This dataset is not final. Releases and updates will continue until end of September 2025.

  • Users must regularly check this repository for new versions, corrections, and updates.
  • For attribution, benchmarking, and publications, always reference the latest available information (as of September 2025 or later).
  • Do not cite or benchmark against old/incomplete versions. Use only the most recent release and documentation.

We appreciate your patience while we expand and improve this dataset. Stay updated by watching this repo.

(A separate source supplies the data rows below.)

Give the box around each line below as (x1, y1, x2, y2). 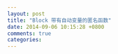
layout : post (7, 10, 45, 18)
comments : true (7, 29, 52, 37)
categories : (7, 36, 42, 43)
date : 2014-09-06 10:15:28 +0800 (7, 23, 105, 30)
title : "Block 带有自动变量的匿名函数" (7, 17, 112, 24)
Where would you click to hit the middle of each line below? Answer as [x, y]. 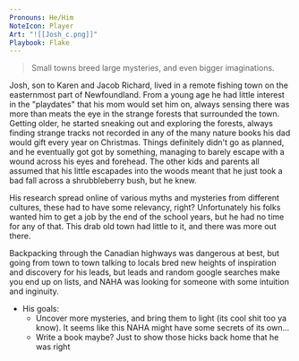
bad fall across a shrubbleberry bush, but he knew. [103, 181]
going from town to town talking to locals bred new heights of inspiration [143, 263]
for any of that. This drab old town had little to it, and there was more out [143, 227]
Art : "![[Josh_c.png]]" [54, 34]
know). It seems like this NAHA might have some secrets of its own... [162, 328]
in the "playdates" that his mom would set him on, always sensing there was [149, 105]
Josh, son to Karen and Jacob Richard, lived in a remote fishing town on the [149, 85]
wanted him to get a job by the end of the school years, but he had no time [147, 217]
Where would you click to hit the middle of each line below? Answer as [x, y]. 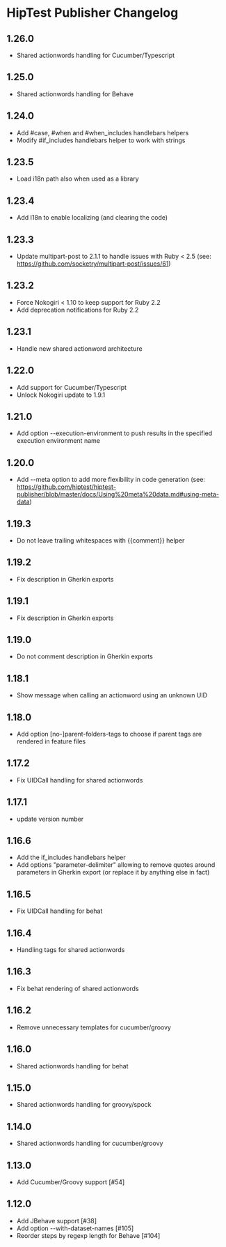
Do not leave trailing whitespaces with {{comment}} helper [100, 540]
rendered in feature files [51, 741]
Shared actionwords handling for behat [73, 1066]
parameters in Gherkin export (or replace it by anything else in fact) [113, 872]
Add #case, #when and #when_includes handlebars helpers [103, 133]
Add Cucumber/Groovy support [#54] [71, 1182]
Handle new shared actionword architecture [80, 348]
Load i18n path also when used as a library [78, 179]
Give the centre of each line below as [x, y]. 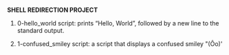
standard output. [41, 31]
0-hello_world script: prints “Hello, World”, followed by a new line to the [118, 23]
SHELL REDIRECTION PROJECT [53, 10]
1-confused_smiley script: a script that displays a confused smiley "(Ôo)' [120, 44]
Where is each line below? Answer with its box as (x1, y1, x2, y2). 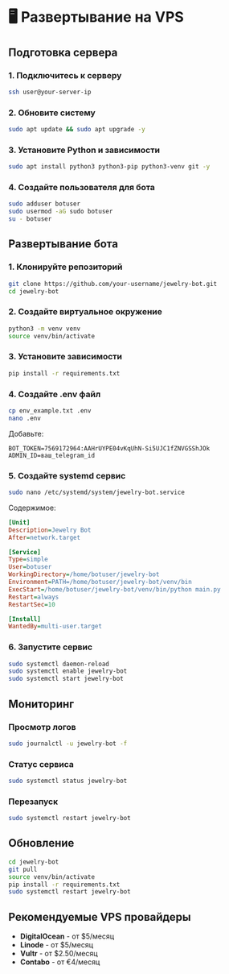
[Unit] (8, 518, 31, 526)
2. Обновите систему (8, 107, 96, 118)
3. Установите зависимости (8, 351, 123, 363)
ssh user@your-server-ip (8, 88, 92, 96)
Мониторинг (8, 697, 75, 711)
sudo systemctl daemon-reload (8, 660, 110, 668)
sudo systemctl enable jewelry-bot (8, 667, 128, 675)
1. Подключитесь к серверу (8, 69, 122, 81)
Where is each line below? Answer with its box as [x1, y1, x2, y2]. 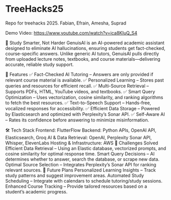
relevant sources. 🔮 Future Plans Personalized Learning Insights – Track [5, 167, 156, 173]
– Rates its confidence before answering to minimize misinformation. [5, 117, 150, 123]
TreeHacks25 [5, 3, 64, 15]
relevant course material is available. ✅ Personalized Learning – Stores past [5, 77, 164, 83]
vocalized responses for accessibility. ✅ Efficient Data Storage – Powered [5, 105, 160, 111]
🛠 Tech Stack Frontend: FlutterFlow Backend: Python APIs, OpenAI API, [5, 127, 157, 133]
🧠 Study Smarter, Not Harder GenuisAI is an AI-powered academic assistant [5, 39, 165, 46]
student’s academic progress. [5, 188, 68, 194]

Swivuriso: ZA-African Next Voices

Swivuriso is a large-scale multilingual speech dataset targeting over 3000 hours of audio across 7 South African languages. The dataset is developed to support Automatic Speech Recognition (ASR) and inclusive speech technologies for low-resource African languages. It combines both scripted and unscripted speech, collected through ethical, community-centered processes.

Dataset Paper: ArXiv - Work in Progress

Language Coverage

Language Target Hours Released
isiZulu 500 ▇▇▇▇▇▁▁▁▁ 47%
isiXhosa 500 ▁▁▁▁▁▁▁▁▁▁ 0%
Sesotho 500 ▁▁▁▁▁▁▁▁▁▁ 0%
Setswana 500 ▁▁▁▁▁▁▁▁▁▁ 0%
Xitsonga 500 ▁▁▁▁▁▁▁▁▁▁ 0%
isiNdebele 250 ▁▁▁▁▁▁▁▁▁▁ 0%
Tshivenda 250 ▁▁▁▁▁▁▁▁▁▁ 0%

Use Restriction:

The persons whose voices are included in this dataset, and the creators and owners of this dataset* do not give consent in any manner or form to, and strictly prohibit any use of this dataset for any form of text-to-speech (TTS), voice cloning, voice synthesis, or any technology or activity intended to replicate, mimic or generate human voices or any technology or activity resulting in the replication, mimicry or generation of human voices.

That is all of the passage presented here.